Wednesday, April 9, 2008

Enablers versus Disablers

In other posts on this blog free open source software(FOSS) and software-as-a-service(Saas) are being talked about in positive terms as paradigms on the rise. I want to take a step to the more general to talk about the same technological landscape, but in more economic and social terms.

In sales, we can think of two very opposite types of selling. One is a disabler, where a "pain" is created, and the salesman then gets the mission to solve the pain. Synonyms for "pain" are "lacking", "problem", "social ill", "vexation", "need" and many more. The second sales type is the enabler. Interestingly, the enabler sales strategy delivers solutions to a "problem space" also. The distinction between sales types is the way the selling playing board is set up. The disabler subtracts from the buyers options first, then offers the solution in an environment of impoverishment. The enabler simply adds value to the buyer's already rich environment.

The rise of FOSS, Saas, and Cloud Computing are within an enabler paradigm. Business models that ride this wave, or push the wave higher, need to be that type of sales person. Obviously, this type is easily stereotyped as teacher or even altruist. Fine, let's accept that the type is, in street jargon, less mafioso than the disabler.

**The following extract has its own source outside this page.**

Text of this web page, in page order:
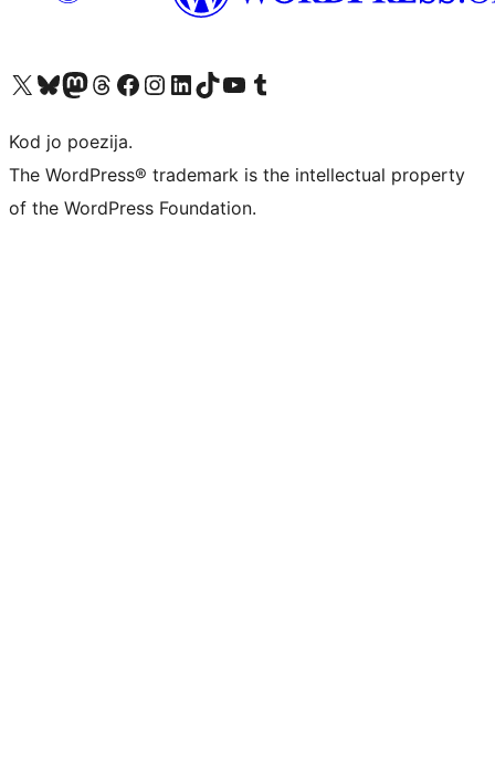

In the last few years I finally started seeing Bill Gates point. People need income. All free stuff within some domain means no one was making money. Bill Gates and Richard Stallman are the gods of the opposite salestypes, and Gates is saying with a world of Stallman's giving away software there is less of an industry, which translates into less people with money in their pockets buying houses and DVD players. Way to go Bill, I totally see your point.

But along comes Google, and suddenly it is no longer saintly and simple Stallman versus dispensing-large-paychecks-Gates. Strangely, Google enables with free services, and the only price the user has to pay is smart-advertising. This is not the old altruism anymore, and it is not the disabler either.

But a trajectory is set up in the FOSS computer with all its most groovy functionality relying on Google services, towards almost no money in the business.

The enablers will need to be more truly enabling. If the need is water, with sub $300 laptops and the FOSS infinity suite of powerful software, buyers live in the middle of a large lake. If you're going to sell in that environment, it better be a darn nice bucket for scooping water. Or a job in security, which is just working at the desalination plant.

1 comment:

Unknown said...

Here's an analogy fer ya:

Microsoft is a coal mine being kept open by a state committed to Keynesian protection of miner's jobs in the interest of full employment and a stable economy.

Richard Stallman is Milton Friedman arguing that this system is unsustainable and unjust compared to letting the market decide the company's fate.

Google is a source of ultra-cheap foreign coal which does not directly benefit the miners or the state. By propping up Microsoft, the state guarantees cheap coal for local industries, but ultimately a cost is paid in taxation and state control.

Is Richard Stallman/Milton Friedman an insane zealot or diabolical trickster? Very possibly. But is there some substance to his argument?